= Beginning of Section =

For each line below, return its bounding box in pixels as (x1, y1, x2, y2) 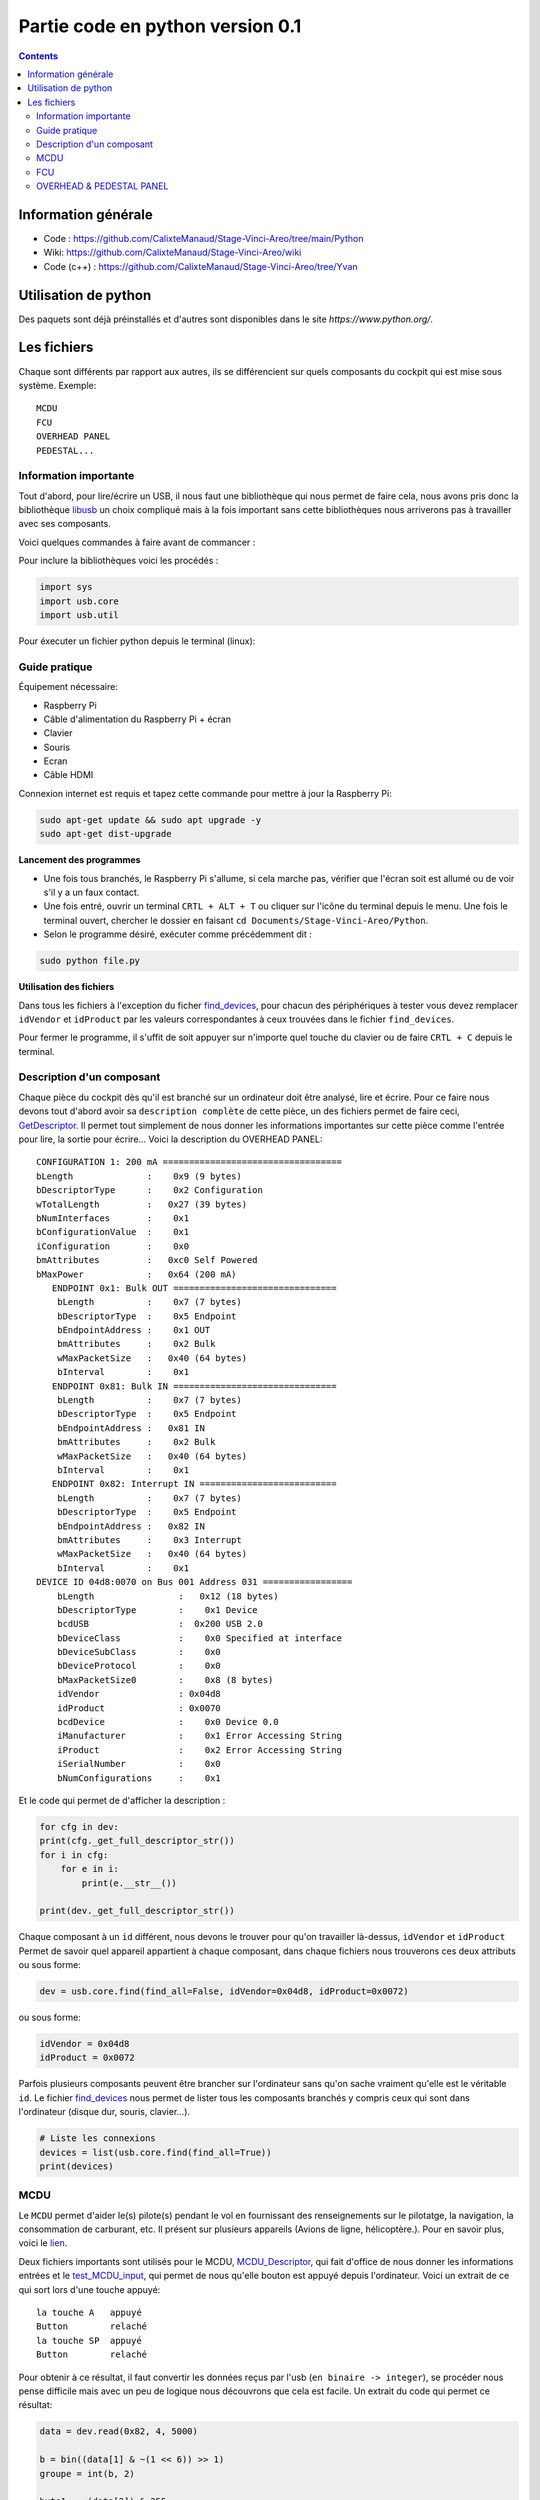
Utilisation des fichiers (18, 981, 115, 993)
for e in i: (60, 1863, 120, 1875)
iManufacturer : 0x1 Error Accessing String (56, 1730, 342, 1742)
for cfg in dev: (39, 1821, 120, 1832)
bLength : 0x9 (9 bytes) (36, 1170, 242, 1182)
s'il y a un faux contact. (43, 886, 140, 898)
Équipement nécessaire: (18, 681, 119, 693)
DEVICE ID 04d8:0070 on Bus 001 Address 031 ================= (36, 1576, 353, 1588)
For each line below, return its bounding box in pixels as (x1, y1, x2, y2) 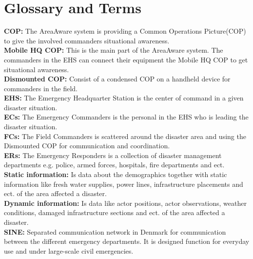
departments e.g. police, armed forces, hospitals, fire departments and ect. (4, 159, 225, 170)
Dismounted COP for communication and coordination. (4, 140, 170, 151)
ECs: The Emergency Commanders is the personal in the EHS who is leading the (4, 112, 249, 122)
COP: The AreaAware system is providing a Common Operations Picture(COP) (4, 26, 246, 36)
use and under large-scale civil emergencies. (4, 245, 134, 256)
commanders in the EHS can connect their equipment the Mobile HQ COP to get (4, 54, 248, 64)
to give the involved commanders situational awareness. (4, 35, 170, 45)
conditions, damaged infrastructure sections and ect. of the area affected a (4, 207, 225, 218)
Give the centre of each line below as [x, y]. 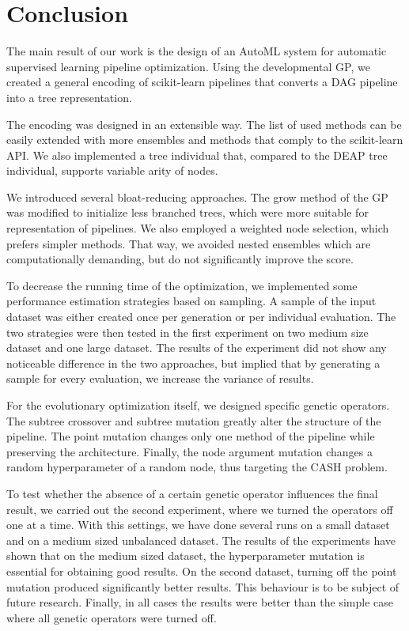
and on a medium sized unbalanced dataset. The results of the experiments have [201, 540]
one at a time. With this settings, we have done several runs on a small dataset [198, 525]
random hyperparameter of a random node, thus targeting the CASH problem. [197, 467]
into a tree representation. [69, 97]
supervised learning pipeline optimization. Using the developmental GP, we [188, 66]
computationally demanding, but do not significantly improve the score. [180, 259]
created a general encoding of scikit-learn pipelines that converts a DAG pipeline [202, 82]
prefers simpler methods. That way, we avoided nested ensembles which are [189, 243]
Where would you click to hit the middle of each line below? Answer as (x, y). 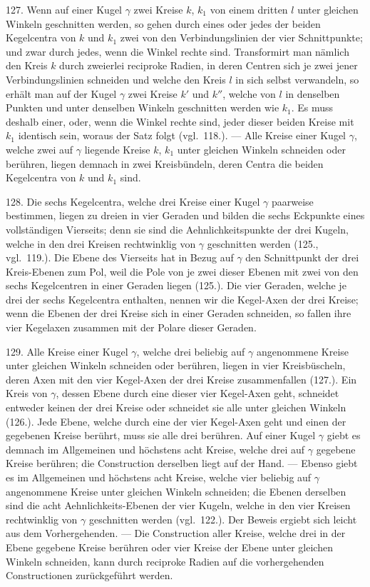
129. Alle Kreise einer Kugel (67, 351)
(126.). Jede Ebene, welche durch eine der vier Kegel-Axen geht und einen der (176, 421)
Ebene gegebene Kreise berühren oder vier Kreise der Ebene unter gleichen (169, 547)
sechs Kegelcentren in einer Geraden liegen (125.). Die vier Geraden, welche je (176, 285)
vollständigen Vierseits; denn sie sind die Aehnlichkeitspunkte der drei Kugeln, (177, 229)
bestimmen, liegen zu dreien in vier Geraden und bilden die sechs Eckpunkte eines (185, 215)
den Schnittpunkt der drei (302, 257)
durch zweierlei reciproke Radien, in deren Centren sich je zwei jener (209, 65)
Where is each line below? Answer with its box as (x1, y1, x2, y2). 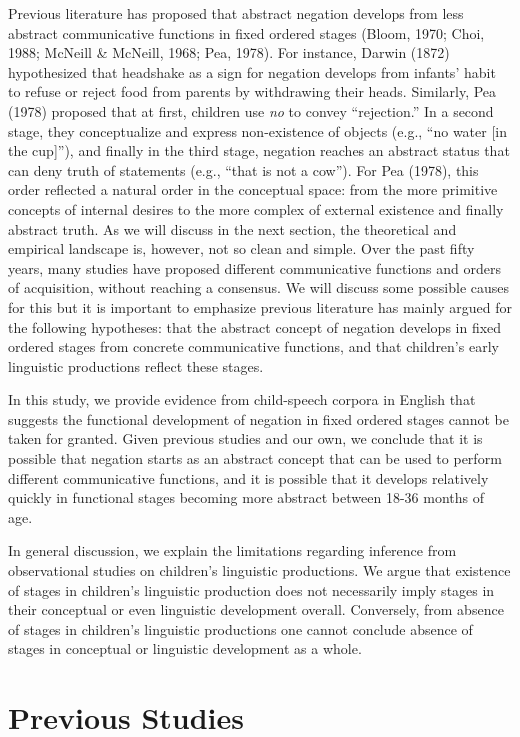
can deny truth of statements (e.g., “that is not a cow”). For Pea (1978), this (8, 159, 479, 180)
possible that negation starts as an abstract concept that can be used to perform (8, 448, 502, 469)
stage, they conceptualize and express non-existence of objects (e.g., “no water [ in (8, 120, 507, 141)
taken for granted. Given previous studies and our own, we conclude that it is (8, 428, 483, 449)
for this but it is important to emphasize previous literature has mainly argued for (8, 296, 512, 317)
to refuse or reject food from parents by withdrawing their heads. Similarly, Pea (8, 81, 497, 102)
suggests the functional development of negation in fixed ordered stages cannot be (8, 408, 509, 429)
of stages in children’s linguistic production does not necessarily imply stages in (8, 579, 495, 600)

= End of Section =

THE PROBLEM ▸ Reproduce the data verbatim. Do not carry any picture into the copy.

SOLUTION FOR THIS PROBLEM ▸
For each line below, return its bounding box in pixels as (x1, y1, x2, y2) 
Utilisation des fichiers (18, 981, 115, 993)
for e in i: (60, 1863, 120, 1875)
iManufacturer : 0x1 Error Accessing String (56, 1730, 342, 1742)
for cfg in dev: (39, 1821, 120, 1832)
bLength : 0x9 (9 bytes) (36, 1170, 242, 1182)
s'il y a un faux contact. (43, 886, 140, 898)
Équipement nécessaire: (18, 681, 119, 693)
DEVICE ID 04d8:0070 on Bus 001 Address 031 ================= (36, 1576, 353, 1588)
For each line below, return its bounding box in pixels as (x1, y1, x2, y2) 
departments e.g. police, armed forces, hospitals, fire departments and ect. (4, 159, 225, 170)
Dismounted COP for communication and coordination. (4, 140, 170, 151)
ECs: The Emergency Commanders is the personal in the EHS who is leading the (4, 112, 249, 122)
COP: The AreaAware system is providing a Common Operations Picture(COP) (4, 26, 246, 36)
use and under large-scale civil emergencies. (4, 245, 134, 256)
commanders in the EHS can connect their equipment the Mobile HQ COP to get (4, 54, 248, 64)
to give the involved commanders situational awareness. (4, 35, 170, 45)
conditions, damaged infrastructure sections and ect. of the area affected a (4, 207, 225, 218)
Give the centre of each line below as [x, y]. 
and on a medium sized unbalanced dataset. The results of the experiments have [201, 540]
one at a time. With this settings, we have done several runs on a small dataset [198, 525]
random hyperparameter of a random node, thus targeting the CASH problem. [197, 467]
into a tree representation. [69, 97]
supervised learning pipeline optimization. Using the developmental GP, we [188, 66]
computationally demanding, but do not significantly improve the score. [180, 259]
created a general encoding of scikit-learn pipelines that converts a DAG pipeline [202, 82]
prefers simpler methods. That way, we avoided nested ensembles which are [189, 243]
Where would you click to hit the middle of each line below? Answer as (x, y). 
129. Alle Kreise einer Kugel (67, 351)
(126.). Jede Ebene, welche durch eine der vier Kegel-Axen geht und einen der (176, 421)
Ebene gegebene Kreise berühren oder vier Kreise der Ebene unter gleichen (169, 547)
sechs Kegelcentren in einer Geraden liegen (125.). Die vier Geraden, welche je (176, 285)
vollständigen Vierseits; denn sie sind die Aehnlichkeitspunkte der drei Kugeln, (177, 229)
bestimmen, liegen zu dreien in vier Geraden und bilden die sechs Eckpunkte eines (185, 215)
den Schnittpunkt der drei (302, 257)
durch zweierlei reciproke Radien, in deren Centren sich je zwei jener (209, 65)
Where is each line below? Answer with its box as (x1, y1, x2, y2). 
can deny truth of statements (e.g., “that is not a cow”). For Pea (1978), this (8, 159, 479, 180)
possible that negation starts as an abstract concept that can be used to perform (8, 448, 502, 469)
stage, they conceptualize and express non-existence of objects (e.g., “no water [ in (8, 120, 507, 141)
taken for granted. Given previous studies and our own, we conclude that it is (8, 428, 483, 449)
for this but it is important to emphasize previous literature has mainly argued for (8, 296, 512, 317)
to refuse or reject food from parents by withdrawing their heads. Similarly, Pea (8, 81, 497, 102)
suggests the functional development of negation in fixed ordered stages cannot be (8, 408, 509, 429)
of stages in children’s linguistic production does not necessarily imply stages in (8, 579, 495, 600)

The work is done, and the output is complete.